Mr. Tyler believed, given Mr. Grady’s stature as a coach and mentor, that his induction was overdue. “If anybody deserves it, it is him.  I’m surprised it took so long to get him in there with all that he has accomplished in his career in high school football at that level,” Mr. Tyler said.

Mr. Kozakowski agreed that Mr. Grady is well-deserving of the award: “I certainly think that induction is well deserved.  It is certainly in recognition of an outstanding career and some accomplishments both as a player, as an assistant coach and as a head coach.”
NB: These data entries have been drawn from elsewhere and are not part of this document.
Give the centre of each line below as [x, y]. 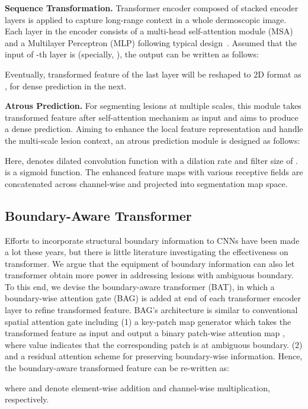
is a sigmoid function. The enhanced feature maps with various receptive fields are [154, 172]
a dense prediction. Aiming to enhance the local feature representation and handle [154, 129]
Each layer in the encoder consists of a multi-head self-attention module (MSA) [149, 31]
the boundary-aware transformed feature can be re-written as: [117, 368]
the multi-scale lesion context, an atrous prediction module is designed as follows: [153, 140]
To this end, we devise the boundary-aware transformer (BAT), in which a [140, 286]
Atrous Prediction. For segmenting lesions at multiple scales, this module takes [153, 106]
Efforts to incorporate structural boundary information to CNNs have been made [152, 240]
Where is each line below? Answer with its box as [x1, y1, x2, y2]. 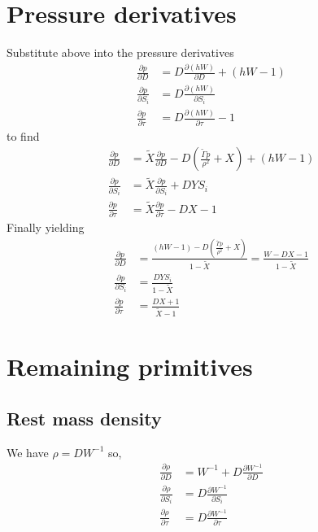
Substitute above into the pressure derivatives [7, 44, 234, 61]
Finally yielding [7, 218, 85, 235]
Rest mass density [7, 405, 162, 430]
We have [7, 443, 49, 460]
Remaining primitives [7, 350, 253, 383]
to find [7, 127, 40, 144]
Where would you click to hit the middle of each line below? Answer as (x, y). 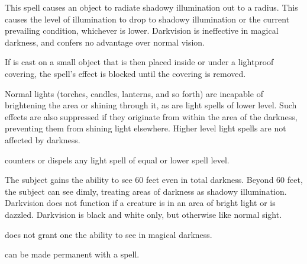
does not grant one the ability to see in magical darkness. (109, 234)
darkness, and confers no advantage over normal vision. (105, 42)
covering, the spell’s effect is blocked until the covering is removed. (125, 73)
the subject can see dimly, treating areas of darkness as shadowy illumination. (146, 191)
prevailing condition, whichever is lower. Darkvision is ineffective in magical (142, 30)
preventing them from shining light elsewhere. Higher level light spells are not (146, 128)
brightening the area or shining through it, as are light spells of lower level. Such (151, 105)
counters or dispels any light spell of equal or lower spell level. (117, 160)
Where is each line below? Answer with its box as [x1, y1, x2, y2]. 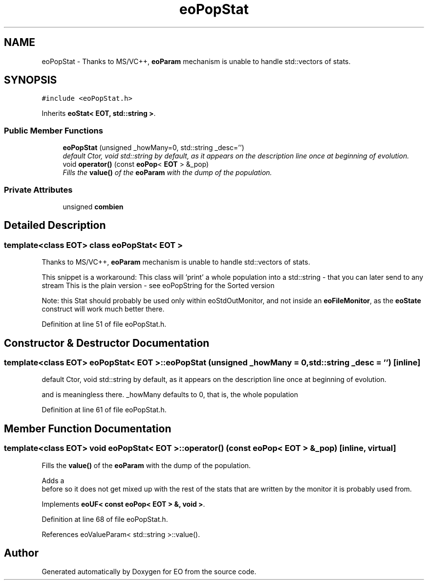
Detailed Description [4, 219, 106, 232]
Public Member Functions [4, 125, 103, 135]
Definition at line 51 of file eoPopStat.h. [42, 320, 167, 329]
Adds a [42, 476, 64, 485]
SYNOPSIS [4, 74, 57, 87]
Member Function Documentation [4, 422, 171, 435]
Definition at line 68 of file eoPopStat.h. [42, 515, 168, 523]
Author [4, 547, 39, 560]
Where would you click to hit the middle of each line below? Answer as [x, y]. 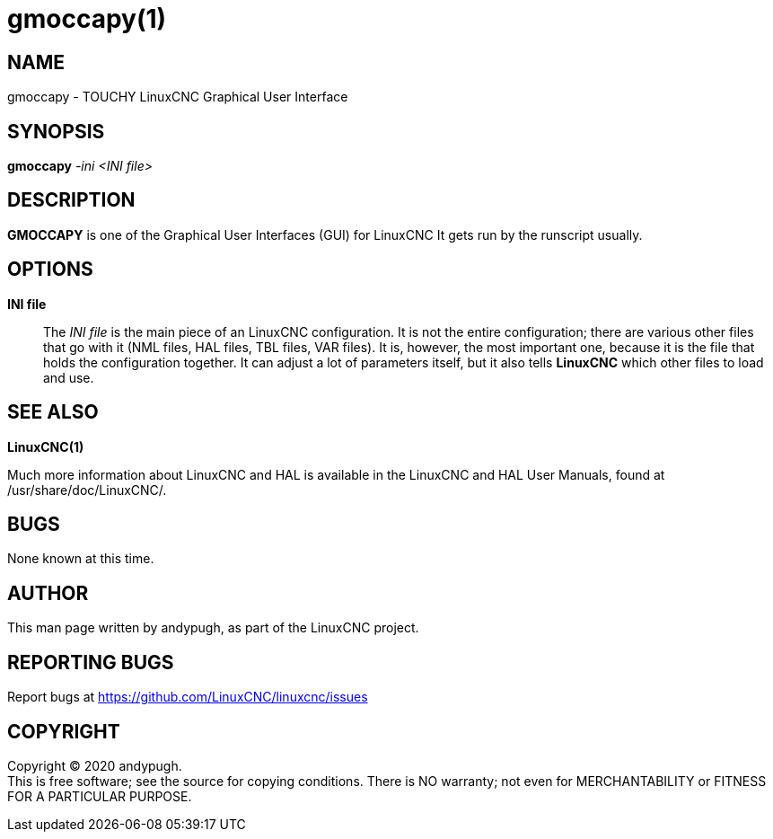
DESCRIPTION [71, 200]
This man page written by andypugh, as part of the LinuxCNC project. [213, 628]
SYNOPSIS [56, 131]
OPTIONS [50, 269]
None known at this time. [81, 559]
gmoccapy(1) [87, 19]
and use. [69, 377]
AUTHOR [48, 593]
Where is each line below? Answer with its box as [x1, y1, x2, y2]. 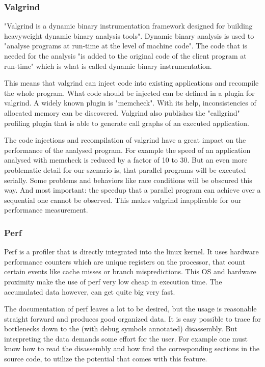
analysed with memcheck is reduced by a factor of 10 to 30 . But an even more [4, 154, 248, 165]
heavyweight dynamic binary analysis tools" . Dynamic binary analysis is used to [4, 30, 254, 41]
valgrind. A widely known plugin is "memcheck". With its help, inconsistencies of [4, 97, 256, 108]
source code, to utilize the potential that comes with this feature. [4, 353, 207, 364]
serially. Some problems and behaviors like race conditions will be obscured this [4, 174, 252, 185]
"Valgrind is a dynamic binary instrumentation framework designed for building [4, 20, 253, 31]
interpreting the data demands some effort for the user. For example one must [4, 333, 248, 344]
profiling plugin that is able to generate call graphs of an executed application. [4, 117, 249, 128]
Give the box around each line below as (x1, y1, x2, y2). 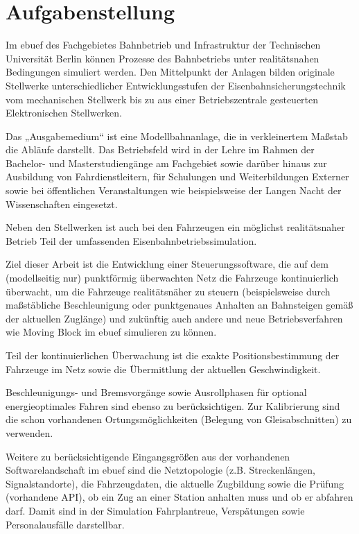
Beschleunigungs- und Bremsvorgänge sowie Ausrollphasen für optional (6, 385, 307, 399)
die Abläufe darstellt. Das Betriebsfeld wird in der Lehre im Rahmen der (6, 142, 315, 157)
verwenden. (6, 425, 53, 440)
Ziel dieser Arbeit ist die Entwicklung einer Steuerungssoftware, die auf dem (6, 257, 329, 271)
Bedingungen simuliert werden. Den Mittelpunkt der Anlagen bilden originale (6, 64, 335, 79)
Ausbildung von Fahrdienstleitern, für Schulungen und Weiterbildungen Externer (6, 169, 349, 184)
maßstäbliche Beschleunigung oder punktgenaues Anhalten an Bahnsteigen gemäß (6, 298, 353, 312)
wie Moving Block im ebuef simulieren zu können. (6, 325, 217, 339)

Mr. Drew Casani ’91 also agreed that Mr. Grady’s induction was fitting, especially because of Mr. Grady’s coaching talents.  “I’ve been at every level of football: I played in high school, I played in college, I coached in high school and then worked in the NFL as a scout for 8 years, so I’ve been around players, coaches at every level, and he was the best. He was the best coach that I’ve ever been around as a player or as a person that’s been able to sit in meeting rooms and hear a coach teach and communicate with his team,” Mr. Casani said.  

Mr. Casani added, “There were teams that were talented, and there were teams that were less talented, but what he got out of those teams was always something greater than the sum of the talent of the team.”